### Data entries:
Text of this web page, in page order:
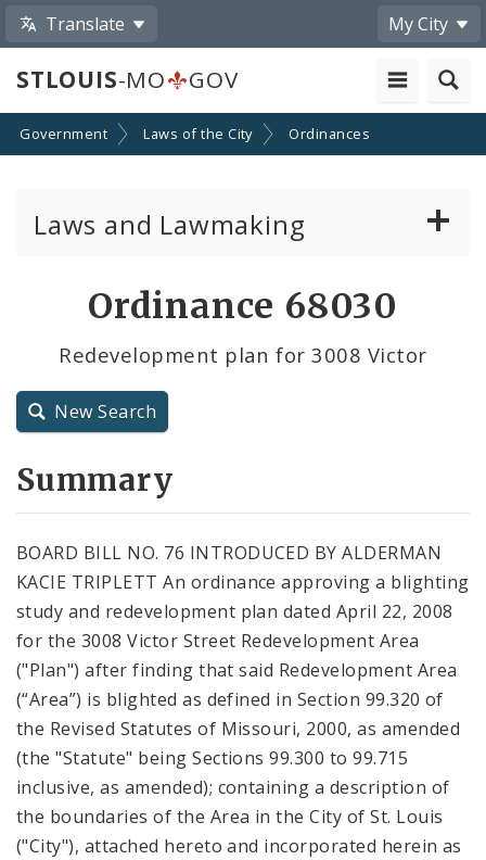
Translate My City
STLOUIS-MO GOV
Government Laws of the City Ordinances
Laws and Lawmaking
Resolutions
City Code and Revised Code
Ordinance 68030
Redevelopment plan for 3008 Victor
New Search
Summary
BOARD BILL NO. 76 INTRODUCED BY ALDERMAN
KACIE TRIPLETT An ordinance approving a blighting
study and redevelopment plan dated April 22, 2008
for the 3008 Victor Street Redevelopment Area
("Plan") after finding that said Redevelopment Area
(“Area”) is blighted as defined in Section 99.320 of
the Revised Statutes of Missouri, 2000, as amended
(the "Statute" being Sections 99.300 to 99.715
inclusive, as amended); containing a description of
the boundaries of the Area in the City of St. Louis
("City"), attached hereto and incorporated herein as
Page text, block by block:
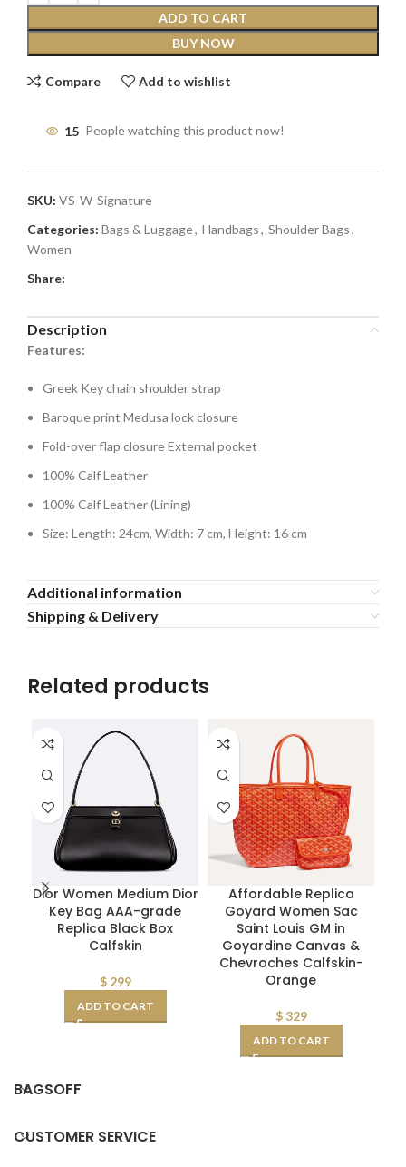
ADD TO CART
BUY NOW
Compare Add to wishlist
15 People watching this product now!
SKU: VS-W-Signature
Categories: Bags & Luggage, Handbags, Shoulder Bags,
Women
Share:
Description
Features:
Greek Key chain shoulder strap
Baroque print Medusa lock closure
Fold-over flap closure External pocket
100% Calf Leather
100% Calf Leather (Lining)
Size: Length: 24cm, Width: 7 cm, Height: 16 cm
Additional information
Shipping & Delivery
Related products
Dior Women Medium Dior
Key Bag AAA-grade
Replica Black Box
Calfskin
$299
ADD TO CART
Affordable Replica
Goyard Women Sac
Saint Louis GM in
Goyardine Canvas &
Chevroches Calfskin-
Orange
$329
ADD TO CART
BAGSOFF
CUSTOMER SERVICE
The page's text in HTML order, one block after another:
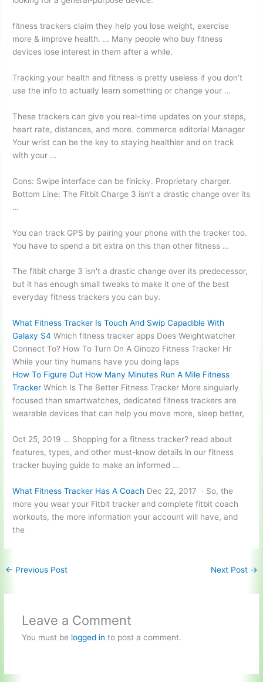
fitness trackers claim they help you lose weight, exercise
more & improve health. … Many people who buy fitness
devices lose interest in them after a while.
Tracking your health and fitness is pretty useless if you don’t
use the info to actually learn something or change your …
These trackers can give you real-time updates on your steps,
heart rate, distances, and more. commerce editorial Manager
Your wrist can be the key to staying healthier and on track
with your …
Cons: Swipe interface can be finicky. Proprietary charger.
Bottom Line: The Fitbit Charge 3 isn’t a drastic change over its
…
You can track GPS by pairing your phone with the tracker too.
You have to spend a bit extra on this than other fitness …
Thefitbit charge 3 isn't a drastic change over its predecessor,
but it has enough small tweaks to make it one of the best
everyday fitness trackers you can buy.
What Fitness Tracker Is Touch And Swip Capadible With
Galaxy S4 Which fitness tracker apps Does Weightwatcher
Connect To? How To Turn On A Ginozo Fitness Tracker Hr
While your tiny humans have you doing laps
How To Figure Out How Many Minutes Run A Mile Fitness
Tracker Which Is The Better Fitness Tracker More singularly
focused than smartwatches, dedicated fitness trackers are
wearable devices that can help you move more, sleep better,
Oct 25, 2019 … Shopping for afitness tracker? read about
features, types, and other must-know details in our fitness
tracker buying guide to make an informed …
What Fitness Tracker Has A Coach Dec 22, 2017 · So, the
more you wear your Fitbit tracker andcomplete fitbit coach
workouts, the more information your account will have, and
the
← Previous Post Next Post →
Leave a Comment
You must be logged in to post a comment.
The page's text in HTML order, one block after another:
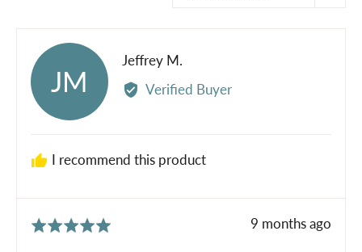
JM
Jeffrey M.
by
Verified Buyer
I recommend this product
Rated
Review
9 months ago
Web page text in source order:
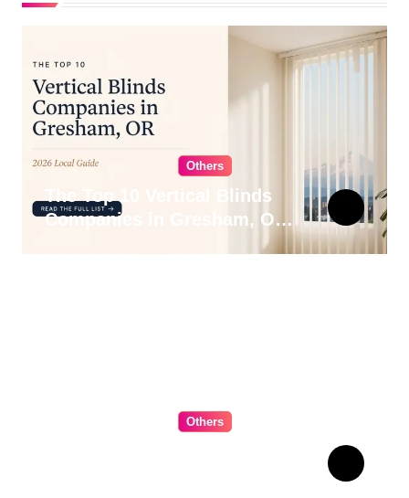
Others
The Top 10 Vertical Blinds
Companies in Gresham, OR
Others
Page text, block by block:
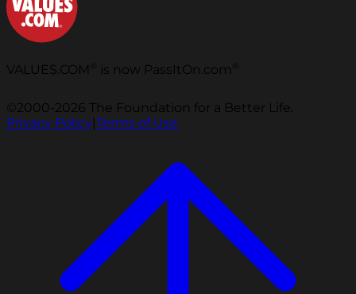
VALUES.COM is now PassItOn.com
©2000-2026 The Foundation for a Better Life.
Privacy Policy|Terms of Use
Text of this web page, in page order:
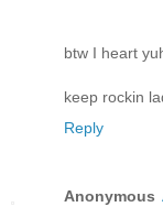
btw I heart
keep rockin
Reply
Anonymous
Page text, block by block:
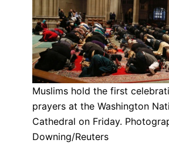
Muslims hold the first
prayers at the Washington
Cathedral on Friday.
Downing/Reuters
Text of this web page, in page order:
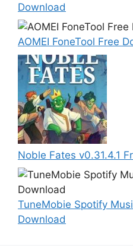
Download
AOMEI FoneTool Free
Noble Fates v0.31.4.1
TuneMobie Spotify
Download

### TASK GOAL:
With the pictures left out, output the lines from the one containing "Companies in Gresham, OR" through the last line of the records above, exactly as they are.

### RESULT OF THIS EXERCISE:
Companies in Gresham, OR
Others
Page text, block by block:
VALUES.COM is now PassItOn.com
©2000-2026 The Foundation for a Better Life.
Privacy Policy|Terms of Use
Text of this web page, in page order:
btw I heart
keep rockin
Reply
Anonymous
Page text, block by block:
Muslims hold the first
prayers at the Washington
Cathedral on Friday.
Downing/Reuters
Text of this web page, in page order:
Download
AOMEI FoneTool Free
Noble Fates v0.31.4.1
TuneMobie Spotify
Download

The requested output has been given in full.